* **Problem requirements**: These records are to be written out exactly as they read, minus the pictures.
Records for the exercise below:
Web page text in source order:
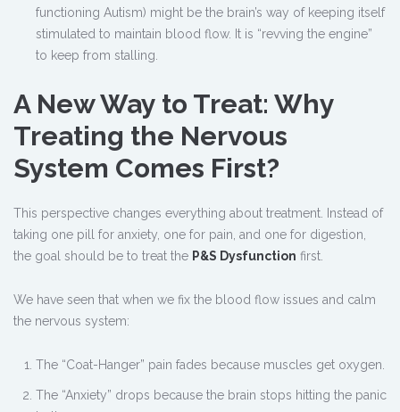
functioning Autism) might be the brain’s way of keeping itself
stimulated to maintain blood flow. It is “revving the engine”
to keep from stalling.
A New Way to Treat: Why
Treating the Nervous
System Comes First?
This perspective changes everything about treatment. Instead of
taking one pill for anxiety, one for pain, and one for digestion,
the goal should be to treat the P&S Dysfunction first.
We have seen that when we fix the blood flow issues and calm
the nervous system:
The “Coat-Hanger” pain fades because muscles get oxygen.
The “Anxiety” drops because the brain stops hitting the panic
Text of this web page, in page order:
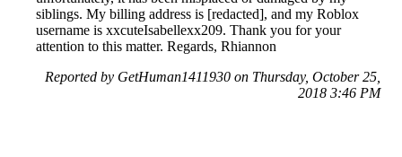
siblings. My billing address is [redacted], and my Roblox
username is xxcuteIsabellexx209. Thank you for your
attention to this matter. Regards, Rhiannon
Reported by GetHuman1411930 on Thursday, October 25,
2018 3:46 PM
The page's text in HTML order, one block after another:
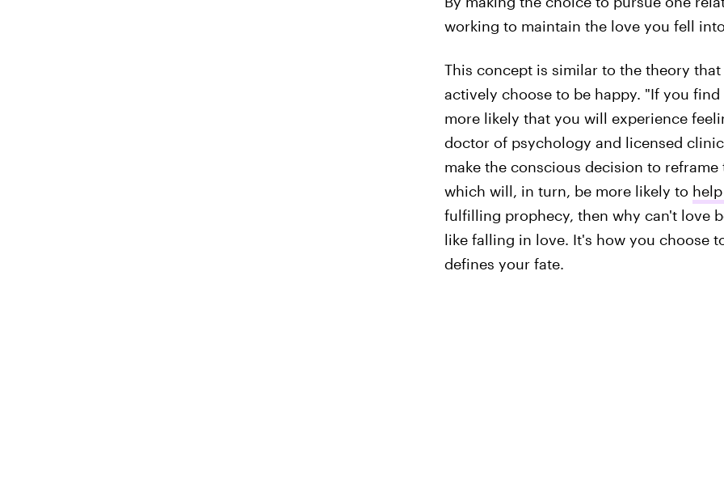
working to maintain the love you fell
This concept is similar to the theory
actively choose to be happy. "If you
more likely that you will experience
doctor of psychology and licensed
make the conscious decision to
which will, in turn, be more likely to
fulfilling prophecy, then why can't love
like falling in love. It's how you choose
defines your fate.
End of Records for the exercise.
* **Your solution**:
Web page text in source order:
functioning Autism) might be the brain’s way of keeping itself
stimulated to maintain blood flow. It is “revving the engine”
to keep from stalling.
A New Way to Treat: Why
Treating the Nervous
System Comes First?
This perspective changes everything about treatment. Instead of
taking one pill for anxiety, one for pain, and one for digestion,
the goal should be to treat the P&S Dysfunction first.
We have seen that when we fix the blood flow issues and calm
the nervous system:
The “Coat-Hanger” pain fades because muscles get oxygen.
The “Anxiety” drops because the brain stops hitting the panic
Text of this web page, in page order:
siblings. My billing address is [redacted], and my Roblox
username is xxcuteIsabellexx209. Thank you for your
attention to this matter. Regards, Rhiannon
Reported by GetHuman1411930 on Thursday, October 25,
2018 3:46 PM
The page's text in HTML order, one block after another:
working to maintain the love you fell
This concept is similar to the theory
actively choose to be happy. "If you
more likely that you will experience
doctor of psychology and licensed
make the conscious decision to
which will, in turn, be more likely to
fulfilling prophecy, then why can't love
like falling in love. It's how you choose
defines your fate.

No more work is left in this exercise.